Back to Projects
MSE 446 — Introduction to Machine Learning

MTG Archetype Predictor

Machine learning classifier that predicts Magic: The Gathering commander deck archetypes by integrating Scryfall and EDHRec community data.

Sep 2024 – Dec 2024
MLClassificationPythonData ScienceJupyterScikit-Learn

Overview

Magic: The Gathering's Commander format has a rich taxonomy of deck archetypes — Aggro, Control, Combo, Stax, Voltron, Tokens, and dozens of sub-archetypes. Manually classifying a commander card into its archetype requires domain knowledge and is time-consuming. This project builds an ML pipeline that automates classification by combining card statistics from Scryfall with archetype labels and community deck data from EDHRec.

Problem Statement

MTG card databases provide rich mechanical attributes (mana cost, card types, keywords, power/toughness), but archetype classification requires higher-level reasoning about how a commander enables a particular play strategy. The challenge is bridging this gap: learning a mapping from raw card mechanics to community-recognized archetypes from the noisy, multi-label EDHRec dataset.

Approach

Data Integration Pipeline

The first challenge was integrating two heterogeneous data sources:

  • Scryfall API: Provides structured card metadata — mana value, colors, subtypes, keywords, oracle text, power/toughness, set, legality.
  • EDHRec API: Provides community-aggregated archetype tags and deck frequency statistics per commander. Tags represent the dominant play patterns associated with each card (e.g., "Voltron", "Counters", "Aristocrats").
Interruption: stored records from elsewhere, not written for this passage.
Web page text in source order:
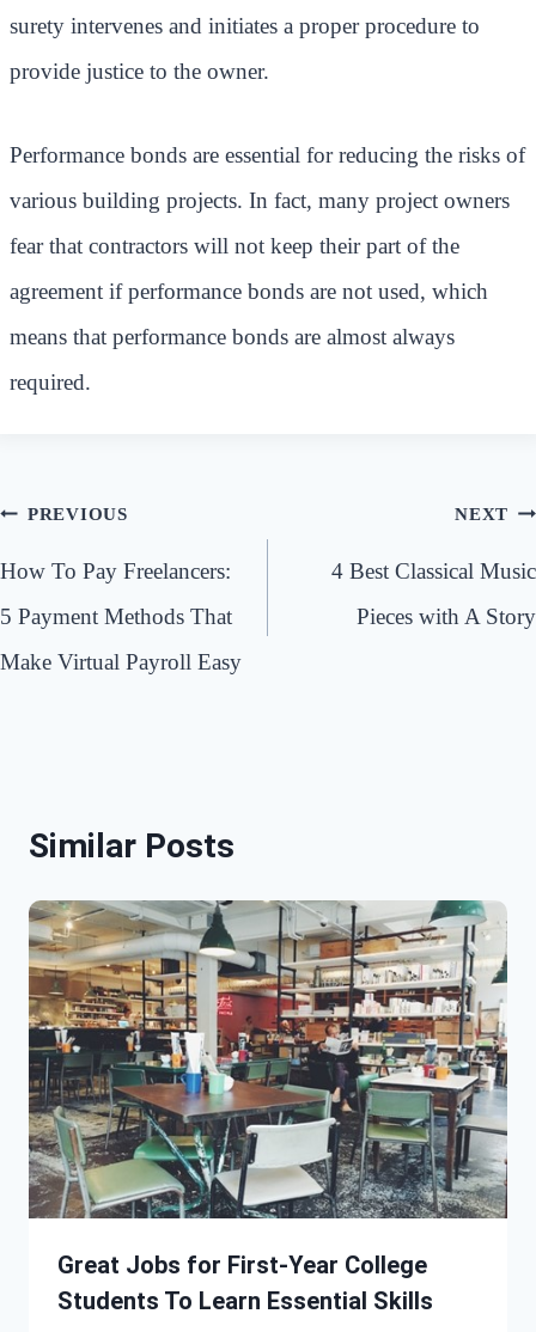
surety intervenes and initiates a proper procedure to
provide justice to the owner.
Performance bonds are essential for reducing the risks of
various building projects. In fact, many project owners
fear that contractors will not keep their part of the
agreement if performance bonds are not used, which
means that performance bonds are almost always
required.
Post
navigation
PREVIOUS
How To Pay Freelancers:
5 Payment Methods That
Make Virtual Payroll Easy
NEXT
4 Best Classical Music
Pieces with A Story
Similar Posts
Great Jobs for First-Year College
Students To Learn Essential Skills
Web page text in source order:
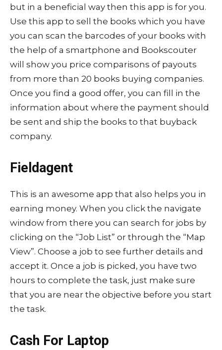
but in a beneficial way then this app is for you.
Use this app to sell the books which you have
you can scan the barcodes of your books with
the help of a smartphone and Bookscouter
will show you price comparisons of payouts
from more than 20 books buying companies.
Once you find a good offer, you can fill in the
information about where the payment should
be sent and ship the books to that buyback
company.
Fieldagent
This is an awesome app that also helps you in
earning money. When you click the navigate
window from there you can search for jobs by
clicking on the “Job List” or through the “Map
View”. Choose a job to see further details and
accept it. Once a job is picked, you have two
hours to complete the task, just make sure
that you are near the objective before you start
the task.
Cash For Laptop
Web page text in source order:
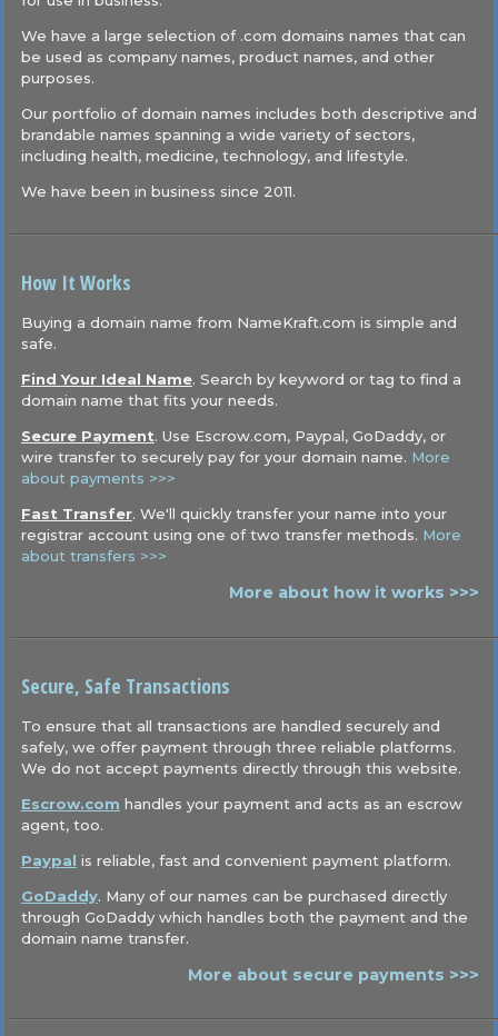
We have a large selection of .com domains names that can
be used as company names, product names, and other
purposes.
Our portfolio of domain names includes both descriptive and
brandable names spanning a wide variety of sectors,
including health, medicine, technology, and lifestyle.
We have been in business since 2011.
How It Works
Buying a domain name from NameKraft.com is simple and
safe.
Find Your Ideal Name. Search by keyword or tag to find a
domain name that fits your needs.
Secure Payment. Use Escrow.com, Paypal, GoDaddy, or
wire transfer to securely pay for your domain name. More
about payments >>>
Fast Transfer. We'll quickly transfer your name into your
registrar account using one of two transfer methods. More
about transfers >>>
More about how it works >>>
Secure, Safe Transactions
To ensure that all transactions are handled securely and
safely, we offer payment through three reliable platforms.
We do not accept payments directly through this website.
Escrow.com handles your payment and acts as an escrow
agent, too.
Paypal is reliable, fast and convenient payment platform.
GoDaddy. Many of our names can be purchased directly
through GoDaddy which handles both the payment and the
domain name transfer.
More about secure payments >>>
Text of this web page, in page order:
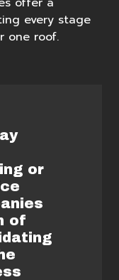
every stage
one roof.
or
of
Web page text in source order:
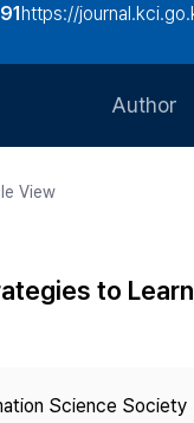
https://
Author
Article
View
to
Science Society
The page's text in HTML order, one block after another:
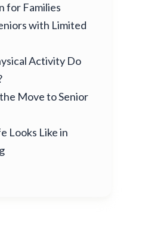
for Families
with Limited
Activity Do
Move to Senior
Looks Like in
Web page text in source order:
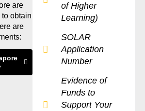
are
obtain
are
of Higher
Learning)
SOLAR
Application
Number
Evidence of
Funds to
Support Your

A unified dataset was built by joining on card name, with data quality tracking for cards that appear in one source but not the other.

Feature Engineering

Raw card data was transformed into ML-ready features:

  • Color identity encoding: One-hot encoding of the 5 MTG colors (WUBRG) plus colorless.
  • Keyword extraction: Binary features for common keywords (Flying, Haste, Lifelink, Trample, etc.).
  • Oracle text TF-IDF: Bag-of-words features from the card's rules text, capturing mechanical patterns like "whenever a creature enters" or "sacrifice a creature".
  • Mana curve features: Converted mana value, color pip counts, hybrid mana presence.
  • Type line encoding: Card type and subtype indicators.

Classification Model

Given the multi-label nature of the target (a commander can belong to multiple archetypes), the problem was framed as multi-label classification. Several sklearn estimators were evaluated:

  • Logistic Regression with one-vs-rest
  • Random Forest (multi-output)
  • Gradient Boosted Trees

Evaluation used macro-averaged F1 to account for class imbalance — niche archetypes like "Stax" appear far less frequently in the EDHRec data than popular ones like "Tokens" or "Counters".

Key Findings

Oracle text TF-IDF features were the strongest predictors — specific mechanical phrases were highly correlated with particular archetypes, validating that the card's rules text encodes most of the archetype signal.

  • Color identity alone was a poor predictor — most colors support multiple archetypes, confirming that mechanics matter more than color for classification.
  • The integrated dataset revealed a meaningful subset of commanders present in Scryfall but absent from EDHRec — these tend to be newly released cards without enough community data yet, a natural limitation of any community-sourced label set.
  • Random Forest outperformed Logistic Regression on rare archetypes, where the ensemble structure helps generalize from sparse training examples.

Reflection

The most interesting challenge was the label noise in EDHRec data: community archetype tags reflect dominant deck strategies, not ground truth, and a single commander is often tagged for 3–5 archetypes simultaneously. A more sophisticated approach would model the label dependencies explicitly (e.g., with a classifier chain or a label-aware embedding model) rather than treating each label independently. This project was a strong introduction to real-world multi-label classification with noisy, multi-source data.